Building: Law Building
Room: Breakout 3 - Law Building, Room 104
Date: 2012-07-10 11:00 AM – 12:30 PM
Last modified: 2012-04-03


Comparative social researchers are often confronted with the challenge of making key theoretical concepts comparable across nations and/or time. One example is the socio-demographic variable ‘Education’. To operationalize ‘education’ researchers must review multiple educational systems across nations and/or changing educational structures within one nation across time. Further, researchers have multiple ways to recode education into a harmonized variable including (inter alia): the Hoffmeyer-Zlotnik/Warner matrix; the CASMIN education scheme; the International Standard Classification of Education; or a harmonized variable provided by the dataset itself.

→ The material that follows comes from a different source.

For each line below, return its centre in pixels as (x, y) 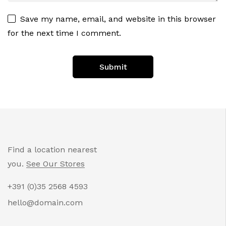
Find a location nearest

GESIS is developing two electronic resources to assist social researchers. The website DataCoH (Data Coding and Harmonization) will provide a centralized online library of data coding and harmonization for existing variables to increase transparency and variable replication. DataCoH initially will contain socio-demographic variables used across the social sciences and then expand to discipline-specific variables. The software program Charmstats (Coding and Harmonizing Statistics) will provide a structured approach to data harmonization by allowing researchers to: 1) download harmonization protocols; 2) document variable coding and harmonization processes; 3) access variables from existing datasets for harmonization; and 4) create harmonization protocols for publication and citation. This paper explains DataCoH and Charmstats and demonstrates how they work.